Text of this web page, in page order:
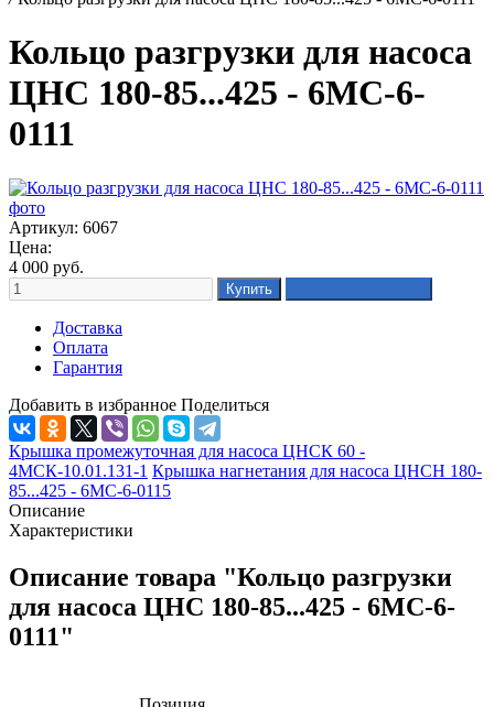
Кольцо разгрузки для насоса
ЦНС 180-85...425 - 6МС-6-
0111
Артикул: 6067
Цена:
4 000 руб.
Доставка
Оплата
Гарантия
Добавить в избранное Поделиться
Крышка промежуточная для насоса ЦНСК 60 -
4МСК-10.01.131-1 Крышка нагнетания для насоса ЦНСН 180-
85...425 - 6МС-6-0115
Описание
Характеристики
Описание товара "Кольцо разгрузки
для насоса ЦНС 180-85...425 - 6МС-6-
0111"
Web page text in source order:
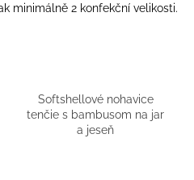
minimálně 2 konfekční velikosti.
Softshellové nohavice
tenčie s bambusom na jar
a jeseň
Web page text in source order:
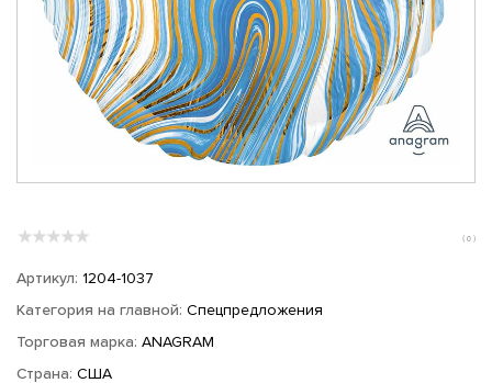
( 0 )
Артикул: 1204-1037
Категория на главной: Спецпредложения
Торговая марка: ANAGRAM
Страна: США
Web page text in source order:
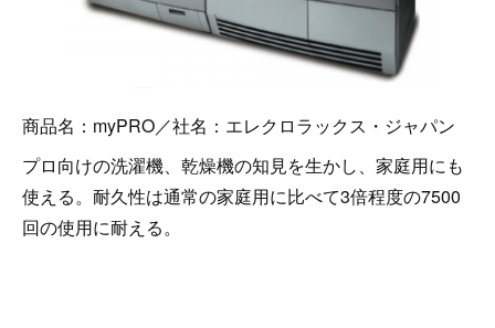
商品名：myPRO／社名：エレクロラックス・ジャパン
プロ向けの洗濯機、乾燥機の知見を生かし、家庭用にも
使える。耐久性は通常の家庭用に比べて3倍程度の7500
回の使用に耐える。
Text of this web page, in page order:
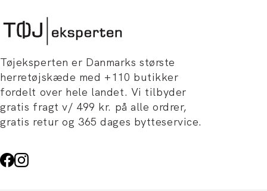
Tøjeksperten er Danmarks største
herretøjskæde med +110 butikker
fordelt over hele landet. Vi tilbyder
gratis fragt v/ 499 kr. på alle ordrer,
gratis retur og 365 dages bytteservice.
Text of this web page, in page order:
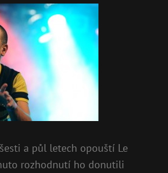
a půl letech opouští Le
rozhodnutí ho donutili
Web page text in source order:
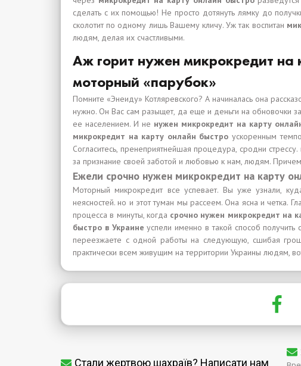
сделать с их помощью! Не просто дотянуть лямку до
сколотит по одному лишь Вашему кличу. Уж так воспитан
людям, делая их счастливыми.
Аж горит нужен микрокредит на
моторный «парубок»
Помните «Энеиду» Котляревского? А начиналась она
нужно. Он Вас сам разыщет, да еще и деньги на обновочки
ее населением. И не нужен микрокредит на карту
микрокредит на карту онлайн быстроускоренным
Согласитесь, пренеприятнейшая процедура, сродни
за признание своей заботой и любовью к нам, людям.
Ежели срочно нужен микрокредит на карту
Моторный микрокредит все успевает. Вы уже узнали,
неясностей. но и этот туман мы рассеем. Она ясна и четка.
процесса в минуты, когда срочно нужен микрокредит на
быстро в Украине успели именно в такой способ
переезжаете с одной работы на следующую, сшибая
практически всем живущим на территории Украины людям,
Стали жертвою шахраїв? Написати нам
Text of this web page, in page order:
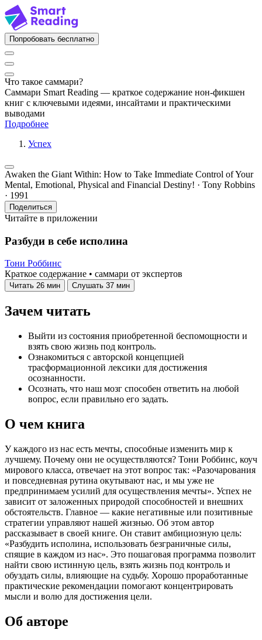
Попробовать бесплатно
Что такое саммари?
Саммари Smart Reading — краткое содержание нон-фикшен
книг с ключевыми идеями, инсайтами и практическими
выводами
Подробнее
Успех
Awaken the Giant Within: How to Take Immediate Control of Your
Mental, Emotional, Physical and Financial Destiny! · Tony Robbins
· 1991
Поделиться
Читайте в приложении
Разбуди в себе исполина
Тони Роббинс
Краткое содержание • саммари от экспертов
Читать 26 мин Слушать 37 мин
Зачем читать
Выйти из состояния приобретенной беспомощности и
взять свою жизнь под контроль.
Ознакомиться с авторской концепцией
трасформационной лексики для достижения
осознанности.
Осознать, что наш мозг способен ответить на любой
вопрос, если правильно его задать.
О чем книга
У каждого из нас есть мечты, способные изменить мир к
лучшему. Почему они не осуществляются? Тони Роббинс, коуч
мирового класса, отвечает на этот вопрос так: «Разочарования
и повседневная рутина окутывают нас, и мы уже не
предпринимаем усилий для осуществления мечты». Успех не
зависит от заложенных природой способностей и внешних
обстоятельств. Главное — какие негативные или позитивные
стратегии управляют нашей жизнью. Об этом автор
рассказывает в своей книге. Он ставит амбициозную цель:
«Разбудить исполина, использовать безграничные силы,
спящие в каждом из нас». Это пошаговая программа позволит
найти свою истинную цель, взять жизнь под контроль и
обуздать силы, влияющие на судьбу. Хорошо проработанные
практические рекомендации помогают концентрировать
мысли и волю для достижения цели.
Об авторе
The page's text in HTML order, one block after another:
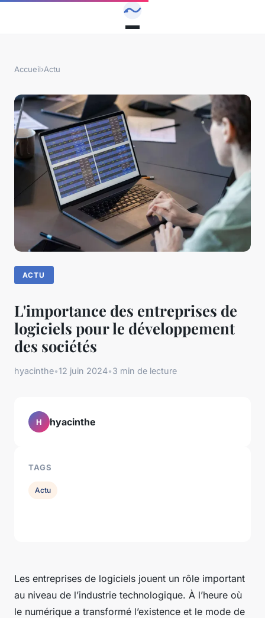
Accueil›Actu
ACTU
L'importance des entreprises de
logiciels pour le développement
des sociétés
hyacinthe•12 juin 2024•3 min de lecture
Les entreprises de logiciels jouent un rôle important
au niveau de l’industrie technologique. À l’heure où
le numérique a transformé l’existence et le mode de
H hyacinthe
TAGS
Actu

- _Aim of the task_
Where the word "насоса" appears in a line of the entries above, count that line; give only the number.

- _The answer_
4